Sign in to view source links and access this dataset
Description
A Japanese-to-Simplified Chinese pre-translation dataset extracted from the COM3D2 and CM3D2 video game series. The dataset includes text from the base games, their expansions, and nearly all DLCs up to April 4, 2026. It was created by author mollyadams, with translations primarily generated by GPT-5.2 xhigh and refined by GPT-5.4 xhigh, with a last recorded update on April 24, 2026.
Use Cases
Training machine translation models for Japanese-to-Chinese conversion based on the described large-scale translation effort.
Fine-tuning language models on conversational and informal text based on the video game script content.
Studying translation quality and style differences between AI models like GPT-5.2 and GPT-5.4 based on the described multi-model translation process.
Building parallel corpora for niche domains like video game localization based on the extracted game scripts.
Strengths
Text was translated by a top-tier model, GPT-5.2 xhigh, as stated in the description.
Approximately 40% of the translations were further polished by GPT-5.4 xhigh.

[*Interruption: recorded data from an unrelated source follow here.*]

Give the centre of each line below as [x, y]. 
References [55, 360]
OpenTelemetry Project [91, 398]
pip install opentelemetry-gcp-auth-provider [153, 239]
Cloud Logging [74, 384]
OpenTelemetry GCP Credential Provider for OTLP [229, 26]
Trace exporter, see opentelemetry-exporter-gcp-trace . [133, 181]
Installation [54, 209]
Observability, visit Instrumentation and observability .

Covers text from multiple game titles and nearly all DLCs, including a limited 10th-anniversary DLC.
Limitations
The description notes that some untranslated text may remain due to GPT refusals that were not detected by the program.
Column-level documentation is absent; field semantics must be inferred after download.
Row count and dataset size are unknown, which may limit suitability assessment.
Provenance
Source
Text extracted from ks script files within arc files of the COM3D2 and CM3D2 video game series.
Collection Method
Text was parsed from game files, translated by AI models (GPT-5.2 xhigh, GPT-5.4 xhigh, deepseek-v3.2 thinking), and audio content was transcribed by Qwen3-ASR-1.7B.
Time Range
Covers game content up to April 4, -2026.
Freshness
Last updated 2026-04-24 08:49:06; freshness should be verified.
Geography
null
License is unknown; users should verify permissions before use.